The dog days of summer are officially here.

Can someone please think of the dogs?

The moment a heatwave hits this lovely isle, we have a tendency to rejoice over the tropical temperatures and then complain after an hour or so that it's just too hot.

Luckily for us, humans can regulate their body temperature pretty easily when compared to our furry friends, especially when it comes to sleeping through a humid, muggy night. As annoying as sleeping with one leg outside the duvet, your pet has a tougher time at keeping the heat at bay.

Warnings have been issued to pet owners to take care in the hot weather after a dog died of suspected heatstroke following a walk in 21°C heat.

With the heatwave expected to last at least another week across parts of Ireland and the UK, it’s important that dog, cat, rabbit and bird owners take extra measures to ensure their furry friends remain happy and well in these sweltering temperatures. Which is why we caught up with the staff at Village Vets who have put together a list of expert tips you can use to make sure your pets stay safe in the escalating temperatures this week. 


While you may be tempted to bring your four-legged friend to the park or beach, during a heatwave, it's safer to leave them at home. Even a short walk on a very hot day can be too much. If you really need to bring your dog out, Village Vets recommends opting out of the midday sun stroll, and instead, "take your pooch for a morning or evening walk, when the heat of the sun has died down".

always have cool water

Make sure that your dog's water bowl is filled with cool water all throughout the day and night. If you're leaving the house with your dog make sure you have a dog-friendly water bottle or bowl with you — even if you're just going out for a quick walk. The warmer temperatures will leave your dog more dehydrated than usual, even if they're just lazing about, so make sure they always have access to water.

never leave  pets in hot cars

This should go without saying, yet, each summer, hundreds of animals die in hot cars. Never leave your pet in the car. "Even if the temperature outside is bearable," says Village Vets. Research has shown that if it’s a sunny 25 degrees, the temperature in a car (even with the windows open), can rise to more than 50 degrees in just 30 minutes. But it's not just cars you should be wary of, "Inside the car can be suffocating, so never leave your pet in a closed parked car, conservatory or greenhouse."

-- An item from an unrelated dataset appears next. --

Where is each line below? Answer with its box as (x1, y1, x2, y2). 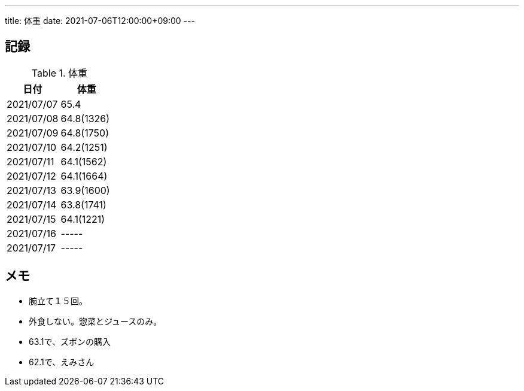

Dogs and cats love to stretch out in the warm summer sun, but they can quickly become overheated. "Make lounging more enjoyable for your pet by creating a DIY cooling mat. All you need is some fleece fabric, ice packs and a basic level of sewing, simple!" 

add Sun cream

Despite popular belief, animals need sun cream too. Cats are particularly susceptible, as they love to lounge in the midday sun. "To prevent your pet from being diagnosed with a dangerous skin-related condition, apply sun cream to the tip of its ears the moment sunshine appears," recommends Village Vets. 

Frozen Treats

As soon as the sun hits, there's one thing on everyone's mind: ice cream. While we're not recommending you give your pup a cornetto, Village Vets has an alternative, pet-friendly solution. "Freeze some treats, like yoghurt, stock or peanut butter for your furry friends. It’s a nice way to reward then and cool them down throughout the day."

Pet pool party

If your dog likes water, fill up a paddling pool or (empty) sandpit and set it out in the shade for your dog to splash about in to cool off. This works well as an activity for dogs when it’s too hot for a midday walk - "it's the perfect cool down for your pet."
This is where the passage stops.